Exercise details => Exact copy, no pictures: repeat the data that follows.

********************

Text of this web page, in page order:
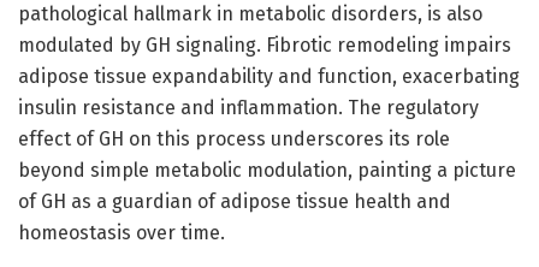
pathological hallmark in metabolic disorders, is also
modulated by GH signaling. Fibrotic remodeling impairs
adipose tissue expandability and function, exacerbating
insulin resistance and inflammation. The regulatory
effect of GH on this process underscores its role
beyond simple metabolic modulation, painting a picture
of GH as a guardian of adipose tissue health and
homeostasis over time.
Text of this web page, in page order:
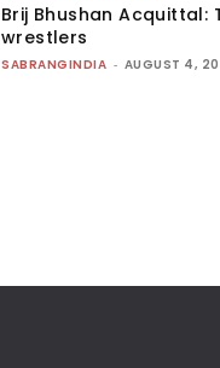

********************

Expected answer =>
Text of this web page, in page order:
pathological hallmark in metabolic disorders, is also
modulated by GH signaling. Fibrotic remodeling impairs
adipose tissue expandability and function, exacerbating
insulin resistance and inflammation. The regulatory
effect of GH on this process underscores its role
beyond simple metabolic modulation, painting a picture
of GH as a guardian of adipose tissue health and
homeostasis over time.
Text of this web page, in page order:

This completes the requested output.